[Stored items]
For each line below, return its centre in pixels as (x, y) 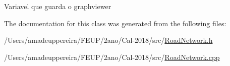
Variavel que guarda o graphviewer (58, 6)
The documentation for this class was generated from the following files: (115, 23)
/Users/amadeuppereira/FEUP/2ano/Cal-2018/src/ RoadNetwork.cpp (112, 57)
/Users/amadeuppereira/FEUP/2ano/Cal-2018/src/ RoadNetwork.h (108, 40)
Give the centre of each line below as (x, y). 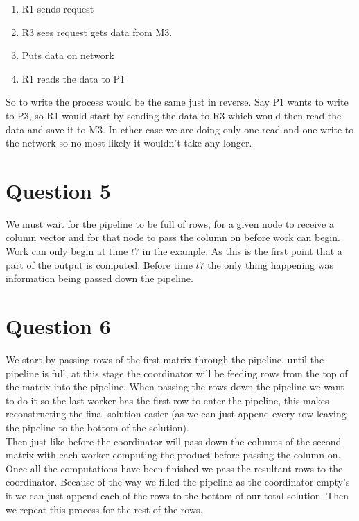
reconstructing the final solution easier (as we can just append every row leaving (176, 414)
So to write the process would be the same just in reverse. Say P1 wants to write (177, 102)
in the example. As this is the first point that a (242, 251)
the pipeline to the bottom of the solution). (97, 427)
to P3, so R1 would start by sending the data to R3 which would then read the (174, 115)
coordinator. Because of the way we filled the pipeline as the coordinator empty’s (178, 482)
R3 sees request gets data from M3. (97, 32)
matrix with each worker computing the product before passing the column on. (173, 455)
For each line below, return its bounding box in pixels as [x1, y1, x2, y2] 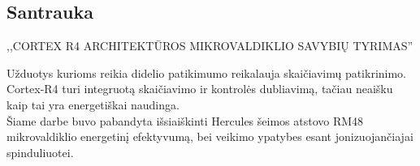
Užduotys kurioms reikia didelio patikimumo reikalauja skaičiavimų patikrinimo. [6, 64, 406, 81]
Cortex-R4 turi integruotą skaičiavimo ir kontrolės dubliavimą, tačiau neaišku [6, 80, 393, 97]
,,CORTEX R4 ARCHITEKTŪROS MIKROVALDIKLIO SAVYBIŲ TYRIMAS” [6, 37, 414, 54]
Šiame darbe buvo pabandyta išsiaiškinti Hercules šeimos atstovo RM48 [6, 112, 364, 129]
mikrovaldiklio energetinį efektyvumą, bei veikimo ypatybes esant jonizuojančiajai [6, 128, 414, 145]
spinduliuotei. [6, 143, 74, 160]
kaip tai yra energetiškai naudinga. [6, 96, 180, 113]
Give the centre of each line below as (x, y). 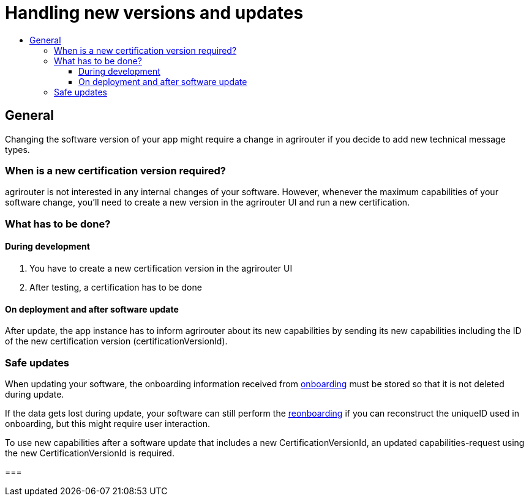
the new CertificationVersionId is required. (90, 453)
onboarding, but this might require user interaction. (108, 423)
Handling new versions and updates (154, 13)
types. (17, 149)
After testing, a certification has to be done (116, 287)
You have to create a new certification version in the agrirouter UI (161, 268)
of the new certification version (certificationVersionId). (116, 341)

PROBLEM REQUIREMENTS: Please print every record exactly as written, without the pictures.

RESPONSE:
For each line below, return its centre in pixels as (x, y) 
Variavel que guarda o graphviewer (58, 6)
The documentation for this class was generated from the following files: (115, 23)
/Users/amadeuppereira/FEUP/2ano/Cal-2018/src/ RoadNetwork.cpp (112, 57)
/Users/amadeuppereira/FEUP/2ano/Cal-2018/src/ RoadNetwork.h (108, 40)
Give the centre of each line below as (x, y). 
reconstructing the final solution easier (as we can just append every row leaving (176, 414)
So to write the process would be the same just in reverse. Say P1 wants to write (177, 102)
in the example. As this is the first point that a (242, 251)
the pipeline to the bottom of the solution). (97, 427)
to P3, so R1 would start by sending the data to R3 which would then read the (174, 115)
coordinator. Because of the way we filled the pipeline as the coordinator empty’s (178, 482)
R3 sees request gets data from M3. (97, 32)
matrix with each worker computing the product before passing the column on. (173, 455)
For each line below, return its bounding box in pixels as [x1, y1, x2, y2] 
Užduotys kurioms reikia didelio patikimumo reikalauja skaičiavimų patikrinimo. [6, 64, 406, 81]
Cortex-R4 turi integruotą skaičiavimo ir kontrolės dubliavimą, tačiau neaišku [6, 80, 393, 97]
,,CORTEX R4 ARCHITEKTŪROS MIKROVALDIKLIO SAVYBIŲ TYRIMAS” [6, 37, 414, 54]
Šiame darbe buvo pabandyta išsiaiškinti Hercules šeimos atstovo RM48 [6, 112, 364, 129]
mikrovaldiklio energetinį efektyvumą, bei veikimo ypatybes esant jonizuojančiajai [6, 128, 414, 145]
spinduliuotei. [6, 143, 74, 160]
kaip tai yra energetiškai naudinga. [6, 96, 180, 113]
Give the centre of each line below as (x, y). 
the new CertificationVersionId is required. (90, 453)
onboarding, but this might require user interaction. (108, 423)
Handling new versions and updates (154, 13)
types. (17, 149)
After testing, a certification has to be done (116, 287)
You have to create a new certification version in the agrirouter UI (161, 268)
of the new certification version (certificationVersionId). (116, 341)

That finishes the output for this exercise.